I have the line of code below that I need to know

Code:
int *array =  (int  * )malloc(10 * sizeof(int));
can anyone give me a straight up explanation of this line so what happen when this line of code compile and execute as comparing to memory space

Thanks.

#### BobTPH

Joined Jun 5, 2013
2,024
It will allocate enough space for 10 integers and place its address in the variable “array”.

You can then access these 10 integers by using suscripts:

Bob

#### WBahn

Joined Mar 31, 2012
24,693
I have a question concerning dynamic memory allocation I have found lots of information use them But I have found no explanation of program executions.

I have the line of code below that I need to know

Code:
int *array =  (int  * )malloc(10 * sizeof(int));
can anyone give me a straight up explanation of this line so what happen when this line of code compile and execute as comparing to memory space

Thanks.
From a practical standpoint, you are asking the memory manager to allocate a block of memory that is at least large enough to store ten items each of which is the size of a int data type. The starting address of this block is then returned by the memory manager and stored in the variable 'array', which has been declared as a variable whose value is the address at which a variable of type 'int' is stored.

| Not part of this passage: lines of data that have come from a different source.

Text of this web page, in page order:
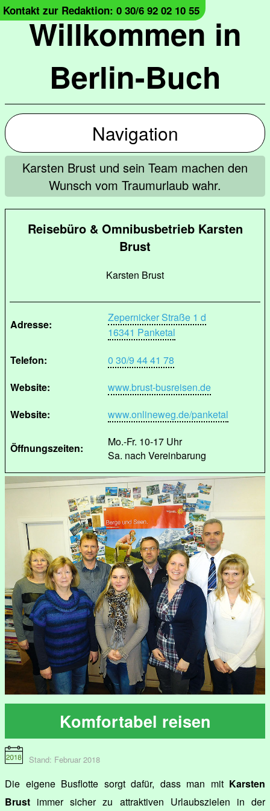
Willkommen in
Berlin-Buch
Kontakt zur Redaktion: 0 30/6 92 02 10 55
Navigation
Karsten Brust und sein Team machen den
Wunsch vom Traumurlaub wahr.
Reisebüro & Omnibusbetrieb Karsten
Brust
Karsten Brust
Adresse:
Zepernicker Straße 1 d
16341 Panketal
Telefon:
0 30/9 44 41 78
Website:
www.brust-busreisen.de
Website:
www.onlineweg.de/panketal
Öffnungszeiten:
Mo.-Fr. 10-17 Uhr
Sa. nach Vereinbarung
Komfortabel reisen
Stand: Februar 2018
Die eigene Busflotte sorgt dafür, dass man mit Karsten
Brust immer sicher zu attraktiven Urlaubszielen in der
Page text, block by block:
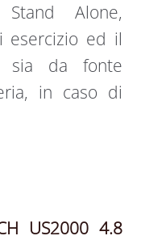
Alone,
esercizio ed il
sia da fonte
in caso di
US2000 4.8
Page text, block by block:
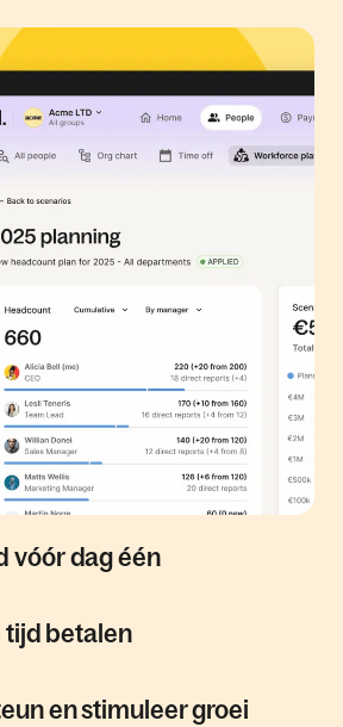
vóór dag één
tijd betalen
en stimuleer groei
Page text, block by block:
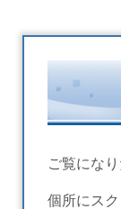
ご覧にな
個所にス
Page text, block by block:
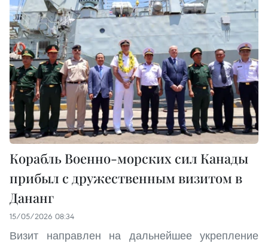
Корабль Военно-морских сил Канады
прибыл с дружественным визитом в
Дананг
15/05/2026 08:34
Визит направлен на дальнейшее укрепление
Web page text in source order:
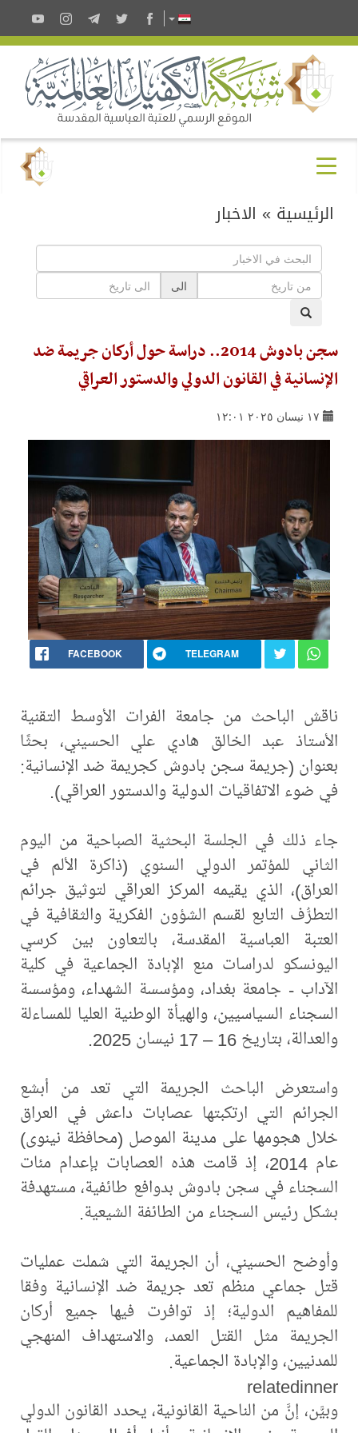
الرئيسية » الاخبار
الى
سجن بادوش 2014.. دراسة حول أركان جريمة ضد
الإنسانية في القانون الدولي والدستور العراقي
١٧ نيسان ٢٠٢٥ ١٢:٠١
FACEBOOK TELEGRAM
ناقش الباحث من جامعة الفرات الأوسط التقنية
الأستاذ عبد الخالق هادي علي الحسيني، بحثًا
بعنوان (جريمة سجن بادوش كجريمة ضد الإنسانية:
في ضوء الاتفاقيات الدولية والدستور العراقي).
جاء ذلك في الجلسة البحثية الصباحية من اليوم
الثاني للمؤتمر الدولي السنوي (ذاكرة الألم في
العراق)، الذي يقيمه المركز العراقي لتوثيق جرائم
التطرُّف التابع لقسم الشؤون الفكرية والثقافية في
العتبة العباسية المقدسة، بالتعاون بين كرسي
اليونسكو لدراسات منع الإبادة الجماعية في كلية
الآداب - جامعة بغداد، ومؤسسة الشهداء، ومؤسسة
السجناء السياسيين، والهيأة الوطنية العليا للمساءلة
والعدالة، بتاريخ 16 – 17 نيسان 2025.
واستعرض الباحث الجريمة التي تعد من أبشع
الجرائم التي ارتكبتها عصابات داعش في العراق
خلال هجومها على مدينة الموصل (محافظة نينوى)
عام 2014، إذ قامت هذه العصابات بإعدام مئات
السجناء في سجن بادوش بدوافع طائفية، مستهدفة
بشكل رئيس السجناء من الطائفة الشيعية.
وأوضح الحسيني، أن الجريمة التي شملت عمليات
قتل جماعي منظم تعد جريمة ضد الإنسانية وفقا
للمفاهيم الدولية؛ إذ توافرت فيها جميع أركان
الجريمة مثل القتل العمد، والاستهداف المنهجي
للمدنيين، والإبادة الجماعية.
relatedinner
وبيَّن، إنَّ من الناحية القانونية، يحدد القانون الدولي

As for what happens under the hood when the code is compiled and executed that is more involved and the details are completely up to whoever wrote the compiler. Generally there is a region of memory known as the "heap" and the memory manager has some means of tracking and marking blocks of memory that have been allocated or that are available for allocation. These are updated as you call malloc() and free() (or a handful of other functions).

#### @vajra

Joined May 2, 2018
141
From a practical standpoint, you are asking the memory manager to allocate a block of memory that is at least large enough to store ten times each of which is the size of a int data type. The starting address of this block is then returned by the memory manager and stored in the variable 'array', which has been declared as a variable whose value is the address at which a variable of type 'int' is stored.
.
okay thank you It help me

I have another doubt I was looking this link
Code:
https://en.wikipedia.org/wiki/C_dynamic_memory_allocation
why we are using type casting in memory management
castiing
Code:
int *array =  (int  * )malloc(10 * sizeof(int));
without casting
int *array = malloc(10 * sizeof(int));

#### WBahn

Joined Mar 31, 2012
24,693
okay thank you It help me

I have another doubt I was looking this link
Code:
https://en.wikipedia.org/wiki/C_dynamic_memory_allocation
why we are using type casting in memory management
castiing
Code:
int *array =  (int  * )malloc(10 * sizeof(int));
without casting
int *array = malloc(10 * sizeof(int));
Most programmers believe that it is good practice to cast variables so that implicit type conversions are not used. This helps ensure that the program is doing exactly what you are telling it to do. In many instances proper casting is critical to getting code to work properly. It's also an indication to anyone reading your code that what is happening is happening by design instead of by chance.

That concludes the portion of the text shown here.